Work instructions ::
Every line from the one with "For example: (34, 97)" up to and including the one with "stdout. (24, 474, 55, 486)" is to be output exactly as it appears below; pictures are not.

Data for this exercise ::
▽
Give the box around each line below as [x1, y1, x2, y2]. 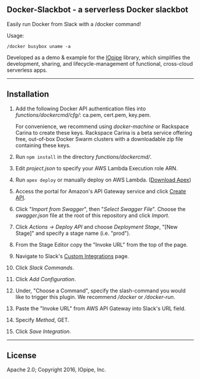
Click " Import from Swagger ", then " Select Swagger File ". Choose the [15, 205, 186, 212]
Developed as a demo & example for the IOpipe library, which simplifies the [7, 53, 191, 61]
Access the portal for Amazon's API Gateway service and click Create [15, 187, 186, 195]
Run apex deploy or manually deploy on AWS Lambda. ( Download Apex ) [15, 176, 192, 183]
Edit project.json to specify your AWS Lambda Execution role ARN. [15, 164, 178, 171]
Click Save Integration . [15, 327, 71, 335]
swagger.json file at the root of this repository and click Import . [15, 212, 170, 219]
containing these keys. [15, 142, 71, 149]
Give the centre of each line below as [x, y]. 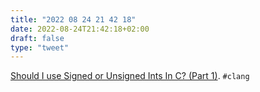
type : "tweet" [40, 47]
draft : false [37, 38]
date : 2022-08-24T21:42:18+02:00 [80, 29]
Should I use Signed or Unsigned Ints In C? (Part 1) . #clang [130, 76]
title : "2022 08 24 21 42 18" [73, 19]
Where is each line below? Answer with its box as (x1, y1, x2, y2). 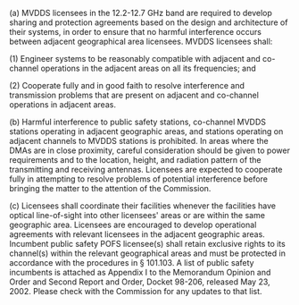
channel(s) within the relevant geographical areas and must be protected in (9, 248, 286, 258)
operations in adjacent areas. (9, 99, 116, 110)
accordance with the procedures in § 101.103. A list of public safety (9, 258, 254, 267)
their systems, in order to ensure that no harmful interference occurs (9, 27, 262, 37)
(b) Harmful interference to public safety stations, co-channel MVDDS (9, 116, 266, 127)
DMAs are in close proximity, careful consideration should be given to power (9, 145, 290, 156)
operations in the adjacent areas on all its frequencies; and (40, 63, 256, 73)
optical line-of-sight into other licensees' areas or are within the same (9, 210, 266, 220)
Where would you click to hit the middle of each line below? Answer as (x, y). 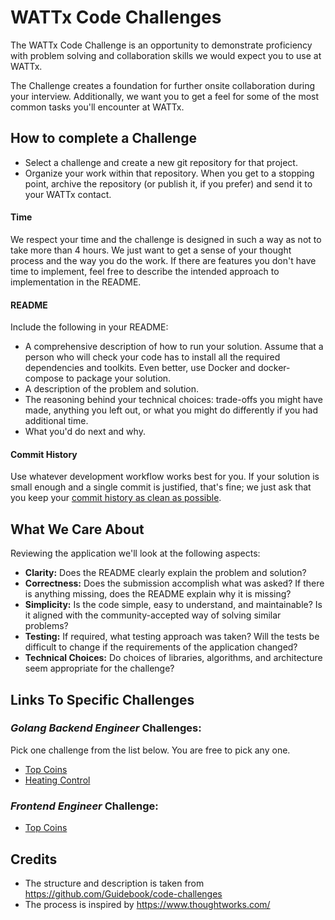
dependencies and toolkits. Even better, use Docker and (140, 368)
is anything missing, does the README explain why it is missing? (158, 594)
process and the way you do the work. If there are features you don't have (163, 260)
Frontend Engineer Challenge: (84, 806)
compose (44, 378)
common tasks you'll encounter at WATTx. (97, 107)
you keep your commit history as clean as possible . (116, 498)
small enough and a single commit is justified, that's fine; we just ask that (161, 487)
△
▽
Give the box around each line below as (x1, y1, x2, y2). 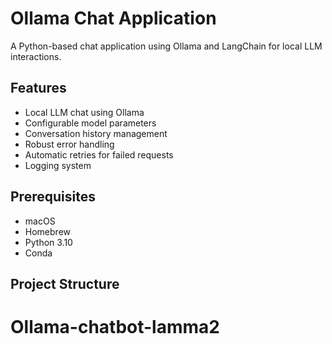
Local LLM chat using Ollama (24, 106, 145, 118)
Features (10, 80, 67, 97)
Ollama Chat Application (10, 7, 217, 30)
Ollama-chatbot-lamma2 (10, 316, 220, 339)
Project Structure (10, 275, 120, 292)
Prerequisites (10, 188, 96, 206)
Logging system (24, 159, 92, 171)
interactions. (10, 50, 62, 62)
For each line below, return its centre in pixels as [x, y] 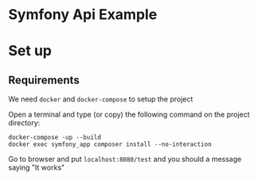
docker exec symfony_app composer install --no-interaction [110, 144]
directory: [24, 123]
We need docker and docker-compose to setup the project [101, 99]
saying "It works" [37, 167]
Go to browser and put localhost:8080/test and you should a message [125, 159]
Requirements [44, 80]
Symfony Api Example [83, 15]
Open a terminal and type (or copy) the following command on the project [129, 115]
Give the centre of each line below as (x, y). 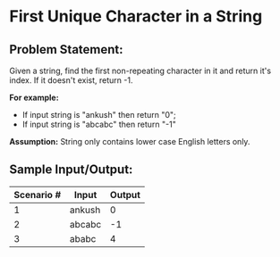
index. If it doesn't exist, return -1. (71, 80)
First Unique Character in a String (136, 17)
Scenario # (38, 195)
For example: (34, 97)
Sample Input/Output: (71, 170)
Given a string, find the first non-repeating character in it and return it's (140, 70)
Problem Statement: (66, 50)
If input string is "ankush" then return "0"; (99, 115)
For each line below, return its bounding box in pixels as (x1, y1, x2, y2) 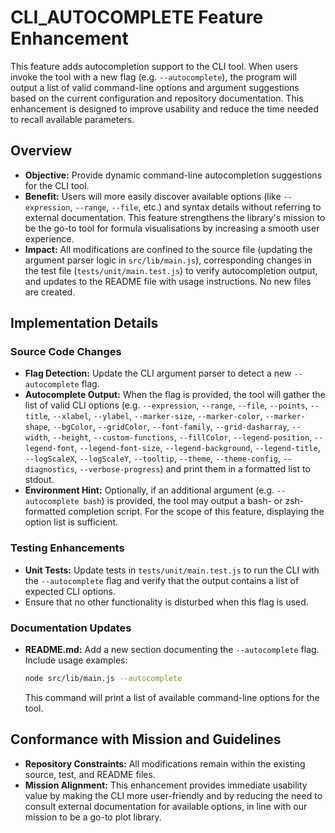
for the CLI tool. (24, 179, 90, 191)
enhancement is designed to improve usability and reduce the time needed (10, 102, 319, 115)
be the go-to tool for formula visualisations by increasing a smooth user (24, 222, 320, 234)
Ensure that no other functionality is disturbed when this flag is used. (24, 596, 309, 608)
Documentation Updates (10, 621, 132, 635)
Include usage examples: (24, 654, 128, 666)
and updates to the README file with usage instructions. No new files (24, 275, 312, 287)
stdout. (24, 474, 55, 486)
△
Output for this task ::
For example: (34, 97)
Sample Input/Output: (71, 170)
Given a string, find the first non-repeating character in it and return it's (140, 70)
Problem Statement: (66, 50)
If input string is "ankush" then return "0"; (99, 115)
For each line below, return its bounding box in pixels as (x1, y1, x2, y2) 
for the CLI tool. (24, 179, 90, 191)
enhancement is designed to improve usability and reduce the time needed (10, 102, 319, 115)
be the go-to tool for formula visualisations by increasing a smooth user (24, 222, 320, 234)
Ensure that no other functionality is disturbed when this flag is used. (24, 596, 309, 608)
Documentation Updates (10, 621, 132, 635)
Include usage examples: (24, 654, 128, 666)
and updates to the README file with usage instructions. No new files (24, 275, 312, 287)
stdout. (24, 474, 55, 486)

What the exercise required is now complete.